→ ASSIGNMENT
Go through the lines below and copy each one that holds the string "Krajowej".

*** Opening DATA ***

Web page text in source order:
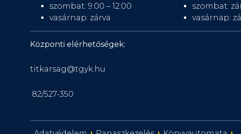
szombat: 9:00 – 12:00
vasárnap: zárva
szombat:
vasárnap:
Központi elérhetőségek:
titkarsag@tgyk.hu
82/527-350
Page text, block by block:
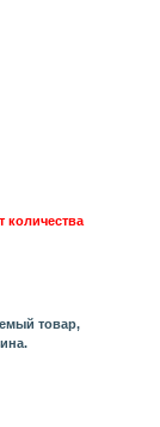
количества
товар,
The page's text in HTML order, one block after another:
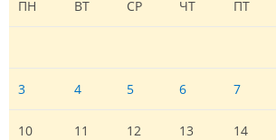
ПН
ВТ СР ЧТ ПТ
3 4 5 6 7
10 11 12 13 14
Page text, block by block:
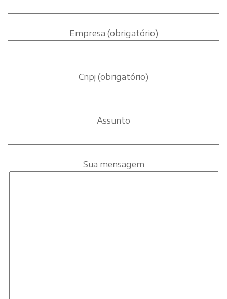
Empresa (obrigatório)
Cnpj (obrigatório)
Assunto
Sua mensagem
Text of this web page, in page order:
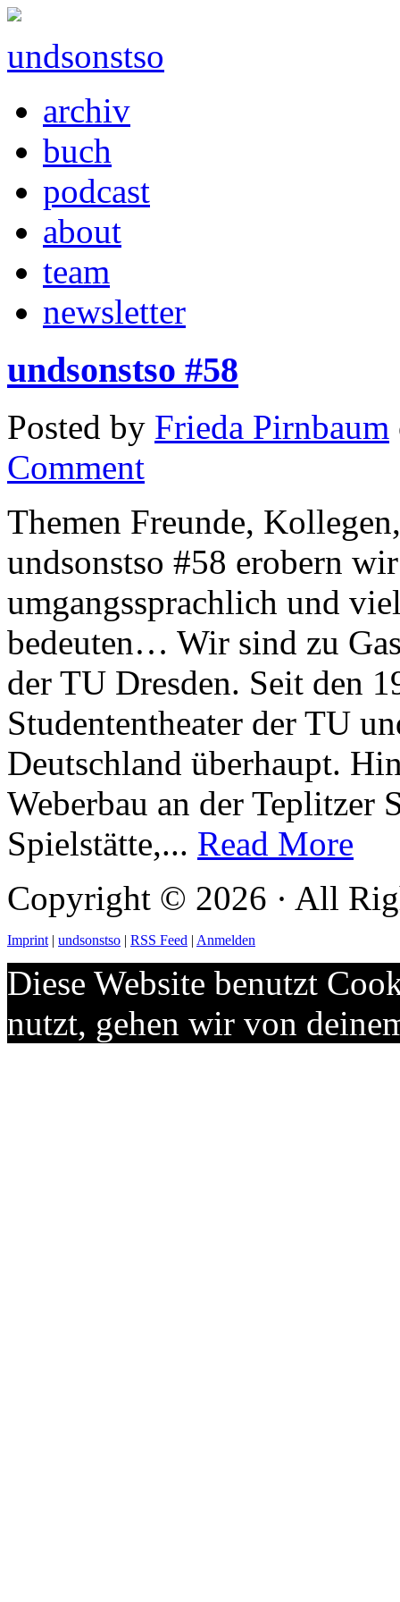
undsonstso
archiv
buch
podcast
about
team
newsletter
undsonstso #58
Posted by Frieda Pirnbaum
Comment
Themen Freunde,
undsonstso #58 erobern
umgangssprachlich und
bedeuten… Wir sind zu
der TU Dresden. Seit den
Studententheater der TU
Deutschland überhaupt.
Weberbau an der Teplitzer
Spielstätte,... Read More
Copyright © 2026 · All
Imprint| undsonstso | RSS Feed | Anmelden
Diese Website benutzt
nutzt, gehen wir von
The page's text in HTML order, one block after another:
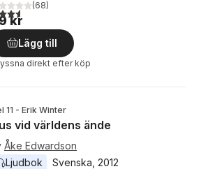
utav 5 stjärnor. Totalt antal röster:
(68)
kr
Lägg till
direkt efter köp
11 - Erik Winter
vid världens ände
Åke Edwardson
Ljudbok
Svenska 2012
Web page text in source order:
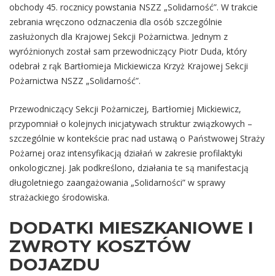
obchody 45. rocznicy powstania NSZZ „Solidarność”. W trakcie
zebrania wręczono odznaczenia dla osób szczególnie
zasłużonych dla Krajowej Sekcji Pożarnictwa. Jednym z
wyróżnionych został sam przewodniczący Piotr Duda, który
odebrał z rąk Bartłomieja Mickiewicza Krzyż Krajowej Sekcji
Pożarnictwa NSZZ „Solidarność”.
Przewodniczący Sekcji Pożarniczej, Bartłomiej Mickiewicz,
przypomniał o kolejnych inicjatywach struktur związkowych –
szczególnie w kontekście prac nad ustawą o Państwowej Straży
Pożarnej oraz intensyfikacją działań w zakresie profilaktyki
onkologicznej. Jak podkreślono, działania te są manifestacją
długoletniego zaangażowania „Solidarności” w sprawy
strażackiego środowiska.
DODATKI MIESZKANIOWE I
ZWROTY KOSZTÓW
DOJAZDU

*** Closing DATA ***

→ EXERCISE RESPONSE
zasłużonych dla Krajowej Sekcji Pożarnictwa. Jednym z
odebrał z rąk Bartłomieja Mickiewicza Krzyż Krajowej Sekcji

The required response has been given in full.